**DESCRIPTION OF THE TASK:** Your answer must be an exact copy of the records below, minus the pictures.

**EXTRACTED RECORDS:**

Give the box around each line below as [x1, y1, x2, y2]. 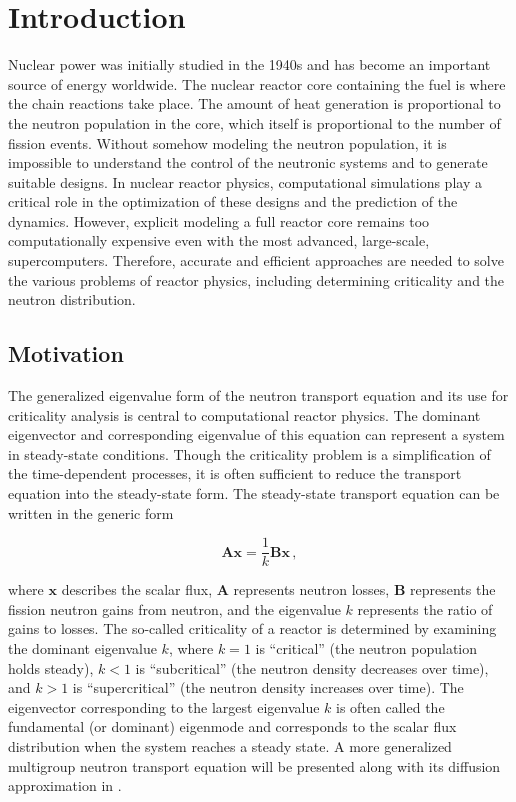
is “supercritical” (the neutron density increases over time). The [72, 677, 464, 698]
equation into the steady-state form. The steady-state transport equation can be [8, 483, 500, 504]
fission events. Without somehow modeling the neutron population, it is [8, 132, 447, 153]
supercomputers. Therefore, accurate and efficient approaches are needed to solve [8, 250, 504, 271]
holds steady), [8, 657, 94, 678]
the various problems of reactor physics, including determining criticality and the [8, 269, 505, 290]
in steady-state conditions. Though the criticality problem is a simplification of [8, 443, 491, 464]
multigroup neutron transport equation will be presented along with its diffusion [8, 755, 501, 776]
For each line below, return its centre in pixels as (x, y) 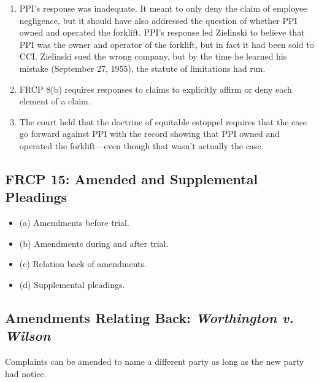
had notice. (26, 373)
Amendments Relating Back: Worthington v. (149, 317)
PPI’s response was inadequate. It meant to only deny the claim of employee (163, 8)
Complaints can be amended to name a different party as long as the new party (155, 361)
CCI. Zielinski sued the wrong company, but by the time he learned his (153, 56)
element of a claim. (55, 101)
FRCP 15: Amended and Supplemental (132, 178)
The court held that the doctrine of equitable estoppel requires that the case (163, 121)
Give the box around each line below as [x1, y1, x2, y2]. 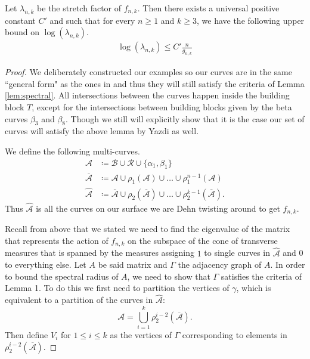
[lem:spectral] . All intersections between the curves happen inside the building [5, 89, 290, 101]
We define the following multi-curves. [5, 144, 140, 157]
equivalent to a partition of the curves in [5, 293, 153, 306]
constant [5, 14, 36, 26]
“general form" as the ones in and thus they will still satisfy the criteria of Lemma [5, 77, 305, 89]
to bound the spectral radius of [5, 270, 119, 282]
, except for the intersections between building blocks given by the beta [32, 100, 292, 113]
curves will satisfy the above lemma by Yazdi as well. [5, 125, 199, 137]
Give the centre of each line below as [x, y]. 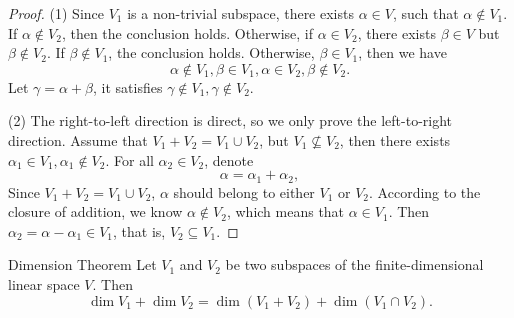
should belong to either [244, 191]
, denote [229, 159]
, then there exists [395, 139]
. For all [129, 159]
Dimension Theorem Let [82, 264]
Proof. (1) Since [56, 13]
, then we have [402, 52]
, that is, [139, 230]
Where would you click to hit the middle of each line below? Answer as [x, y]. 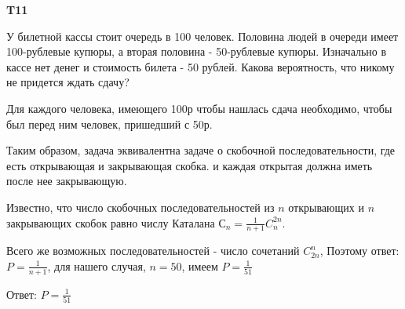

**PROBLEM SOLUTION:**
Give the box around each line below as [x1, y1, x2, y2]. 
is “supercritical” (the neutron density increases over time). The [72, 677, 464, 698]
equation into the steady-state form. The steady-state transport equation can be [8, 483, 500, 504]
fission events. Without somehow modeling the neutron population, it is [8, 132, 447, 153]
supercomputers. Therefore, accurate and efficient approaches are needed to solve [8, 250, 504, 271]
holds steady), [8, 657, 94, 678]
the various problems of reactor physics, including determining criticality and the [8, 269, 505, 290]
in steady-state conditions. Though the criticality problem is a simplification of [8, 443, 491, 464]
multigroup neutron transport equation will be presented along with its diffusion [8, 755, 501, 776]
For each line below, return its centre in pixels as (x, y) 
had notice. (26, 373)
Amendments Relating Back: Worthington v. (149, 317)
PPI’s response was inadequate. It meant to only deny the claim of employee (163, 8)
Complaints can be amended to name a different party as long as the new party (155, 361)
CCI. Zielinski sued the wrong company, but by the time he learned his (153, 56)
element of a claim. (55, 101)
FRCP 15: Amended and Supplemental (132, 178)
The court held that the doctrine of equitable estoppel requires that the case (163, 121)
Give the box around each line below as [x1, y1, x2, y2]. 
[lem:spectral] . All intersections between the curves happen inside the building [5, 89, 290, 101]
We define the following multi-curves. [5, 144, 140, 157]
equivalent to a partition of the curves in [5, 293, 153, 306]
constant [5, 14, 36, 26]
“general form" as the ones in and thus they will still satisfy the criteria of Lemma [5, 77, 305, 89]
to bound the spectral radius of [5, 270, 119, 282]
, except for the intersections between building blocks given by the beta [32, 100, 292, 113]
curves will satisfy the above lemma by Yazdi as well. [5, 125, 199, 137]
Give the centre of each line below as [x, y]. 
should belong to either [244, 191]
, denote [229, 159]
, then there exists [395, 139]
. For all [129, 159]
Dimension Theorem Let [82, 264]
Proof. (1) Since [56, 13]
, then we have [402, 52]
, that is, [139, 230]
Where would you click to hit the middle of each line below? Answer as [x, y]. 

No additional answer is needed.